Когда они спешились, их обступили слезшие с подвод раненые.
– Все встали, чисто как один, из половины области начисто большевиков выгнали, – говорит кривоногий, скуластый казак, потряхивая серебряной серьгой в пыльном ухе, – теперь их, гадов, до Москвы погоним, вас только и дожидаем.
– Стало-быть уж не будете нас обстреливать, как раньше-то, в феврале? – говорит худенький, в чем душа держится, раненый в голову шестнадцатилетний кадет.
Казак грубо расхохотался.
– Да рази ж мы кады обстреливали? Теперь не сумлевайтесь, на себе камунию испытали, и стар и мал за винтовку схватились.
Квартирьеры кричат на краю площади, разводят по улицам со скрипом тронувшиеся подводы.

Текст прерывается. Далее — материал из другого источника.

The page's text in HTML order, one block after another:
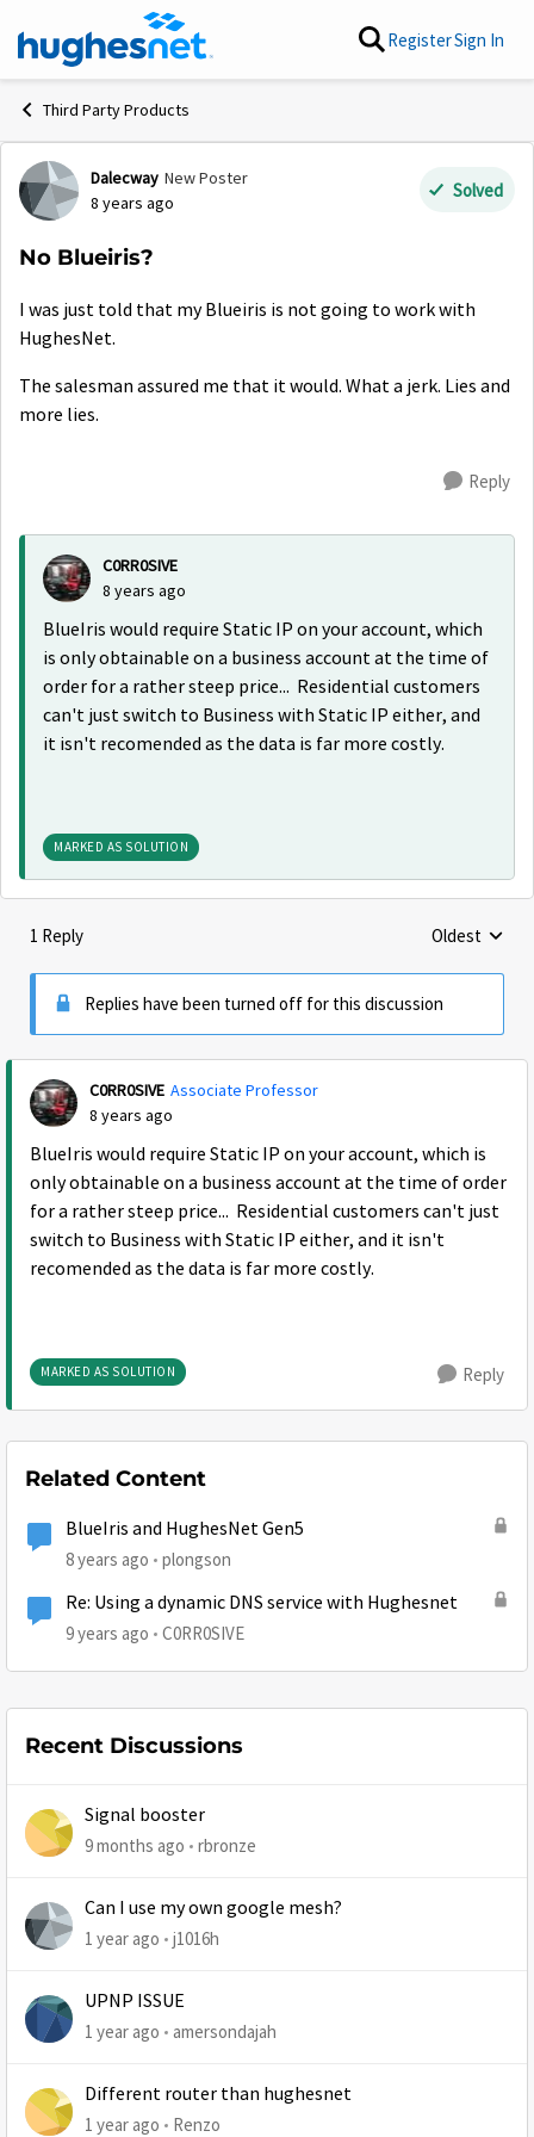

У небольшой мазанки, присевшей в зелени сада, мы слезаем с телеги: это наша квартира на эту ночь. В хате на столе позеленевший самовар, кое-что нашлось и поесть, но хозяйка, тощая, темноглазая баба еле отвечает и не садится, а подпершись рукой стоит у стены.
– Что, хозяйка, не садишься-то?
– Да постою. В прошлый-то раз вы были что ль?
– В феврале-то? Были. А что?
– Ничего. Народу много побили.
– У тебя кого-нибудь убили?
– Мужа убили, – говорит она глухо и невнятно, без всякого выражения.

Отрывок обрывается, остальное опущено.